• _What you need to do_
Return the lines that run from the beginning of the entries to the line holding "9 .5以前では、LIFで処理するトラフィッ (273, 327)", inclusive, and drop the pictures.

[Source data]
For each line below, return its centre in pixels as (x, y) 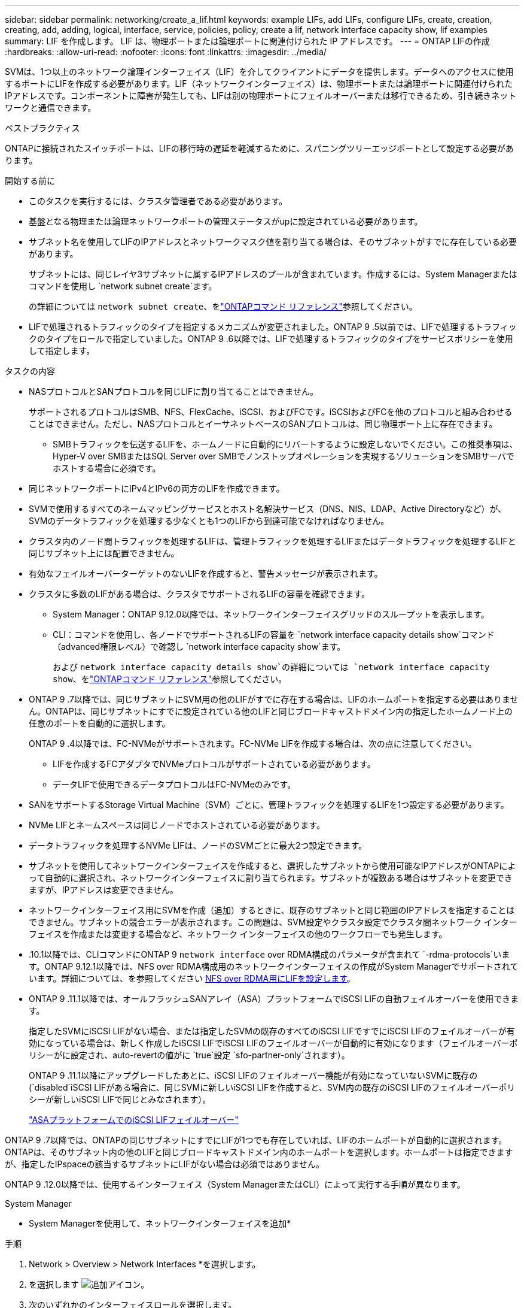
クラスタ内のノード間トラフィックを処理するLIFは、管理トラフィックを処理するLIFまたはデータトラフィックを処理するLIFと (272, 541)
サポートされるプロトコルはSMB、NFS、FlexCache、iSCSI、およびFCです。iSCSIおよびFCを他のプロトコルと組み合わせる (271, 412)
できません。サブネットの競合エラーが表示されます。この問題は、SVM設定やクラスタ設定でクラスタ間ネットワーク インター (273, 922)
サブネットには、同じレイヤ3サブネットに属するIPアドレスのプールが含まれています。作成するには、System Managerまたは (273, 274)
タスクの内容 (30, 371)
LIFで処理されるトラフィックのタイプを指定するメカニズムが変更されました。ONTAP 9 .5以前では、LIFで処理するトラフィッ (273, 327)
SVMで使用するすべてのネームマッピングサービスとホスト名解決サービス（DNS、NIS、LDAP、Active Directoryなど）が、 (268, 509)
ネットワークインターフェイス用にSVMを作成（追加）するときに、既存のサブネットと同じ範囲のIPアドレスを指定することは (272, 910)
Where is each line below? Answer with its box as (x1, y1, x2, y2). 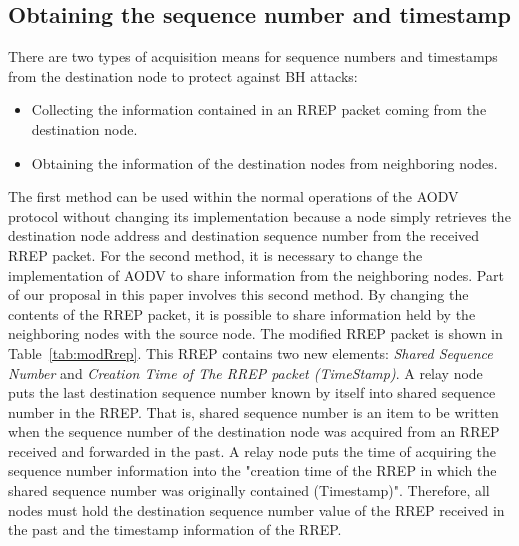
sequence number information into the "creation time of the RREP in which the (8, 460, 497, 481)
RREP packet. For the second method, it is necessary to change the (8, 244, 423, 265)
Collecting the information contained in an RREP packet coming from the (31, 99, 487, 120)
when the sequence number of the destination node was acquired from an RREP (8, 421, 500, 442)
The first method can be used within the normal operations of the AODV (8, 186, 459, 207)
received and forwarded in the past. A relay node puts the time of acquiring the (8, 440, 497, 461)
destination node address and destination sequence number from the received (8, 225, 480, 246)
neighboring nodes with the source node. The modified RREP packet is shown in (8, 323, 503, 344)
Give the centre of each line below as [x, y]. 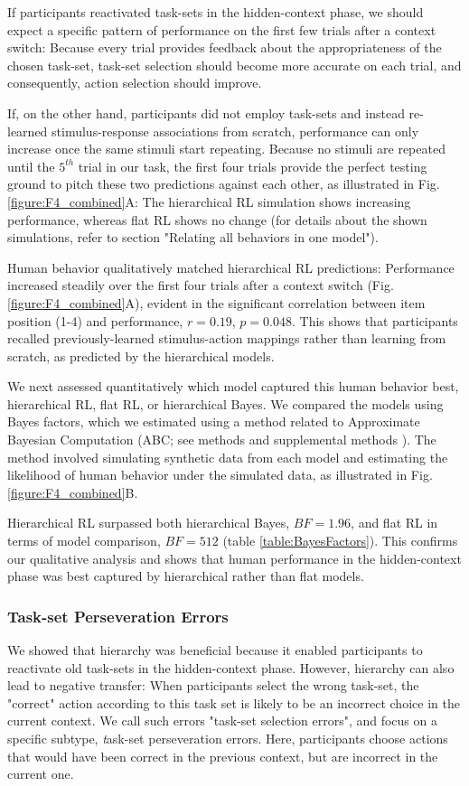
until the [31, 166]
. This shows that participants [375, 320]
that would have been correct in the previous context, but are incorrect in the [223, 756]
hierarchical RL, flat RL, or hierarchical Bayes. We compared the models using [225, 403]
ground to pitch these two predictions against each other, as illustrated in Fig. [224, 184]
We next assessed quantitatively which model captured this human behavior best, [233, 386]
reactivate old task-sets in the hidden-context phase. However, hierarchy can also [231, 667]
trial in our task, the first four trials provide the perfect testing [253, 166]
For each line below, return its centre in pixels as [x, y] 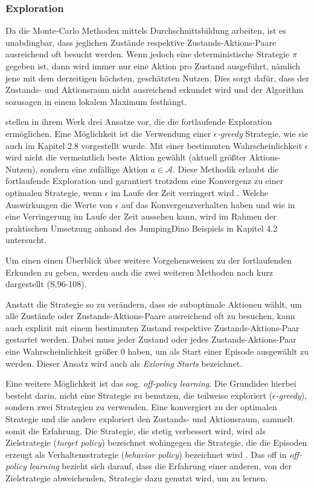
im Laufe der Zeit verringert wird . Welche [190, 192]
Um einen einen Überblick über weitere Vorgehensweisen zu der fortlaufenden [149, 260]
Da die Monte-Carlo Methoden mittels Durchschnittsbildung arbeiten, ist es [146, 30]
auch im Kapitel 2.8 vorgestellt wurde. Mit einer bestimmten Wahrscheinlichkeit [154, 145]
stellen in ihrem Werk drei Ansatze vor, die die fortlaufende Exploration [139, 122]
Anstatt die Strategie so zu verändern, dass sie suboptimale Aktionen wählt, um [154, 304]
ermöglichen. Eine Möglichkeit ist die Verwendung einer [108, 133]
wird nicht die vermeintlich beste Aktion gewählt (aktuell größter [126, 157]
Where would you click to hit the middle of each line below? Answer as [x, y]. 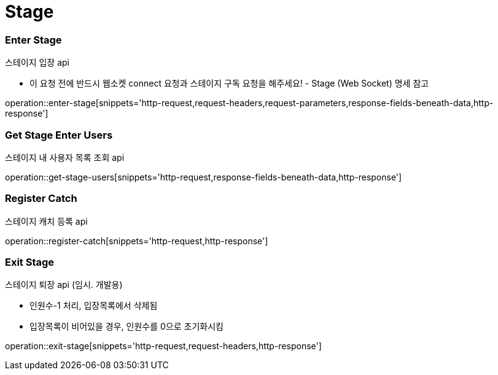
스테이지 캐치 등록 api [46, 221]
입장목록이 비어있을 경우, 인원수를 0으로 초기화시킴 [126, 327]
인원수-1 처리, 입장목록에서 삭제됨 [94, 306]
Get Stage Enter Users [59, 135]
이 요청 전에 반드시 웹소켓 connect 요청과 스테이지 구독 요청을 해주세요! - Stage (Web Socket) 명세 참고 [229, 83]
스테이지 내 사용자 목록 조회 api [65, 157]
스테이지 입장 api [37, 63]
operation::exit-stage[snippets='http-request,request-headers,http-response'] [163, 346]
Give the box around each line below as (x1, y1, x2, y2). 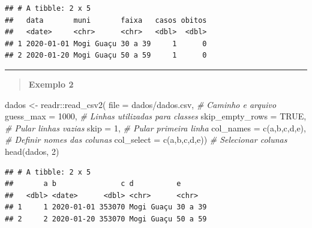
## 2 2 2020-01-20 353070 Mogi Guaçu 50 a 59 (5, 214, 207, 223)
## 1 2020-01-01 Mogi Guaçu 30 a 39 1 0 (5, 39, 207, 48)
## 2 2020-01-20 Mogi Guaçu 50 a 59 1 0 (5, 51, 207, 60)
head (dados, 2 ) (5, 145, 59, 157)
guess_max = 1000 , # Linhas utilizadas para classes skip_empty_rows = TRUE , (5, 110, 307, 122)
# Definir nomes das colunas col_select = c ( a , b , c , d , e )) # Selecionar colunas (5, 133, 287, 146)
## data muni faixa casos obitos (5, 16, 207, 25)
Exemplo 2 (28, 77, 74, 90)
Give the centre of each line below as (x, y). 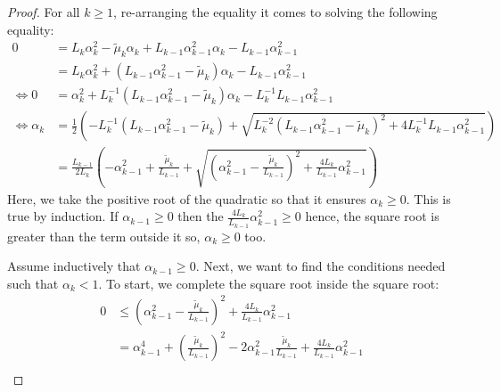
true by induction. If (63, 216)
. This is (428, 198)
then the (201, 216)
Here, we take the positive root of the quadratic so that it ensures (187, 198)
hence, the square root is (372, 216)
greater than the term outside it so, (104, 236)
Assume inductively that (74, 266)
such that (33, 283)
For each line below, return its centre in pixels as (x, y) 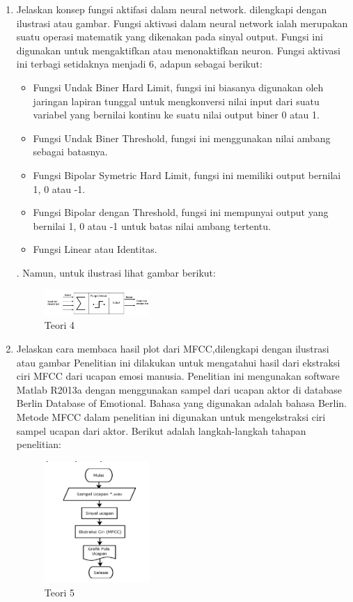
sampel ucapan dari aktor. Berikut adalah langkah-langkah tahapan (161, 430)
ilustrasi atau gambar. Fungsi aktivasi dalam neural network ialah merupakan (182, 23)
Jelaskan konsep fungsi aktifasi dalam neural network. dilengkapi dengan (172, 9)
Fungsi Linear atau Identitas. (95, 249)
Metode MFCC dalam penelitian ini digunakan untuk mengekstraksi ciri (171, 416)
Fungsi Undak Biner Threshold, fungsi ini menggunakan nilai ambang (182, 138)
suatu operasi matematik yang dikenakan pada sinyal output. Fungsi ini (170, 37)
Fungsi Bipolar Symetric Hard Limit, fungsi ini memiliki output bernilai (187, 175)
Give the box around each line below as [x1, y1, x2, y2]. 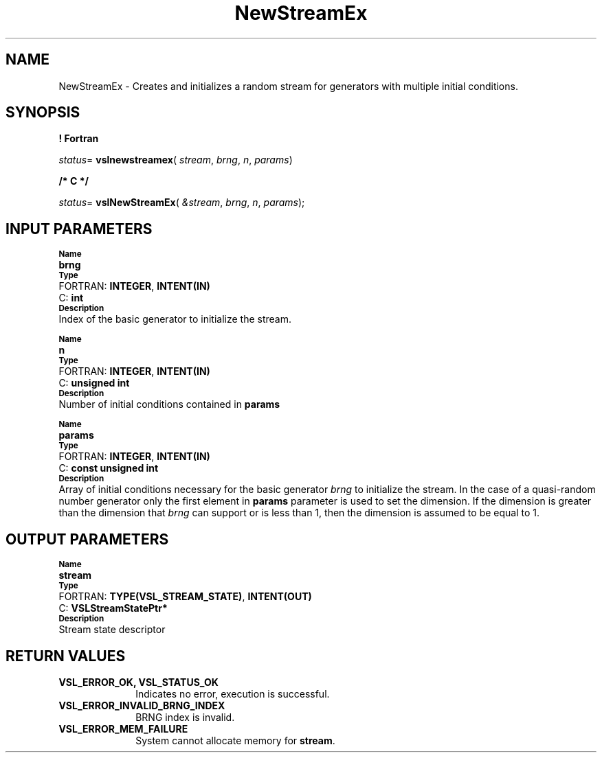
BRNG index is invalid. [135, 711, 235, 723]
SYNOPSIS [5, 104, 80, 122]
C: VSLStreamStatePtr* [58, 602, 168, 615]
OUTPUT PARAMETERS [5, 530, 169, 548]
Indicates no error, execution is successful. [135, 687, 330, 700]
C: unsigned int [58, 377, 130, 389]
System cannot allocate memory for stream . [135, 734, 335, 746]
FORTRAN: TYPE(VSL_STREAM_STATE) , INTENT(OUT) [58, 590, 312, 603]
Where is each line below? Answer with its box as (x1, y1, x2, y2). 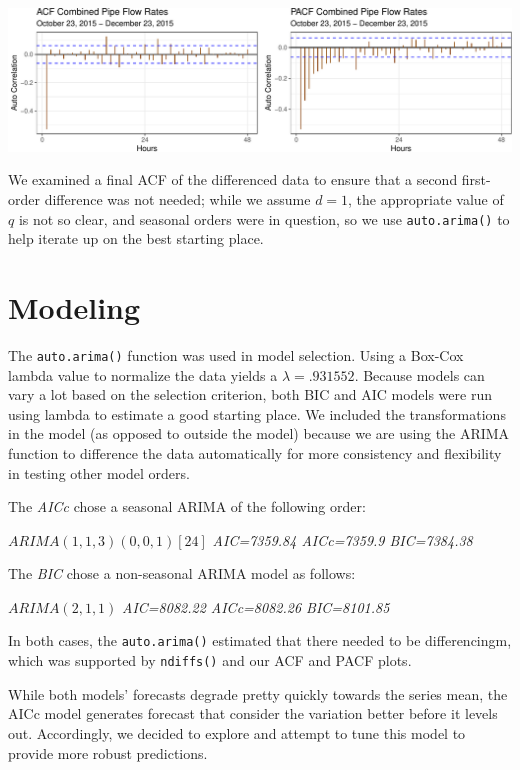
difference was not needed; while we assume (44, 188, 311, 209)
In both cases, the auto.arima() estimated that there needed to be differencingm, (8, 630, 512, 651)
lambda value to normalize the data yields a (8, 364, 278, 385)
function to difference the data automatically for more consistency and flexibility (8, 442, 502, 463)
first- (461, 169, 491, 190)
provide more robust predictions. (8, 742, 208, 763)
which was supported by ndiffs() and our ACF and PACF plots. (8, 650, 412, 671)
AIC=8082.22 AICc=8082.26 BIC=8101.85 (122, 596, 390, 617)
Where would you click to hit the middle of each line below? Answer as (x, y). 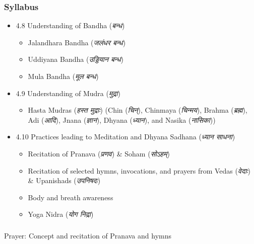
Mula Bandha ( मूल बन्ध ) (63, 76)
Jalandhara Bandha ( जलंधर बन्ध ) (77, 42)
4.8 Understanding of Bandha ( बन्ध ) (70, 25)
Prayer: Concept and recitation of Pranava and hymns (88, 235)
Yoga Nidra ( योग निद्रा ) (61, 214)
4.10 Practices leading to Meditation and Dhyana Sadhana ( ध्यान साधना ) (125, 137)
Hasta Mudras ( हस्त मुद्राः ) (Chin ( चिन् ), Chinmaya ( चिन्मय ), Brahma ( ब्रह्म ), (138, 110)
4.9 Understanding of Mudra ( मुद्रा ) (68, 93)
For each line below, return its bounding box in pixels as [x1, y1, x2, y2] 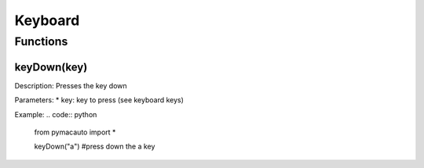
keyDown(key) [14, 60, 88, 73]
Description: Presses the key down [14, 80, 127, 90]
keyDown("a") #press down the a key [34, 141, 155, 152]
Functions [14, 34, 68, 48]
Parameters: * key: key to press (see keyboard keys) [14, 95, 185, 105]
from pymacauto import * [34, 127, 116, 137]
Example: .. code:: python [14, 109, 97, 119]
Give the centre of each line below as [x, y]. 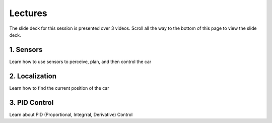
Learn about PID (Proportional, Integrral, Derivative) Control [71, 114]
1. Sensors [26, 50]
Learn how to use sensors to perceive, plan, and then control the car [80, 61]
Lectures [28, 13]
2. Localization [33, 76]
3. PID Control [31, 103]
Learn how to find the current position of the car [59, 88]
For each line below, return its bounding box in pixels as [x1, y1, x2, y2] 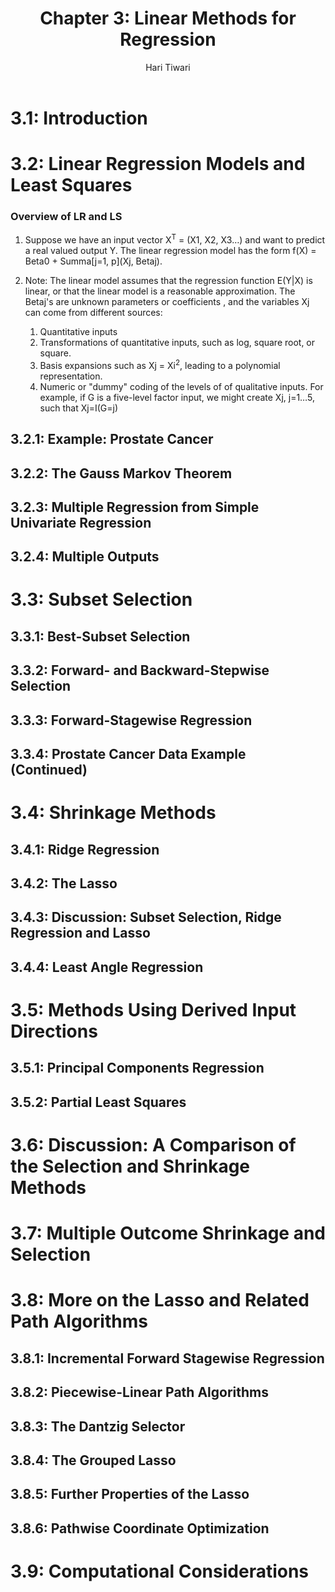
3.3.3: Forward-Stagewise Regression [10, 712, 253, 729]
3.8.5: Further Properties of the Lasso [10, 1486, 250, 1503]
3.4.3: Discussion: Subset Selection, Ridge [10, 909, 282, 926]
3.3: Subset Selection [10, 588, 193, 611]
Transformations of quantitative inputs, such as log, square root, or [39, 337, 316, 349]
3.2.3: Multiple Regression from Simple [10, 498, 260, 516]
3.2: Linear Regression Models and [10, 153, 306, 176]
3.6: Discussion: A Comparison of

• _Output for this task_
For each line below, return its centre in pixels as (x, y) 
クラスタ内のノード間トラフィックを処理するLIFは、管理トラフィックを処理するLIFまたはデータトラフィックを処理するLIFと (272, 541)
サポートされるプロトコルはSMB、NFS、FlexCache、iSCSI、およびFCです。iSCSIおよびFCを他のプロトコルと組み合わせる (271, 412)
できません。サブネットの競合エラーが表示されます。この問題は、SVM設定やクラスタ設定でクラスタ間ネットワーク インター (273, 922)
サブネットには、同じレイヤ3サブネットに属するIPアドレスのプールが含まれています。作成するには、System Managerまたは (273, 274)
タスクの内容 (30, 371)
LIFで処理されるトラフィックのタイプを指定するメカニズムが変更されました。ONTAP 9 .5以前では、LIFで処理するトラフィッ (273, 327)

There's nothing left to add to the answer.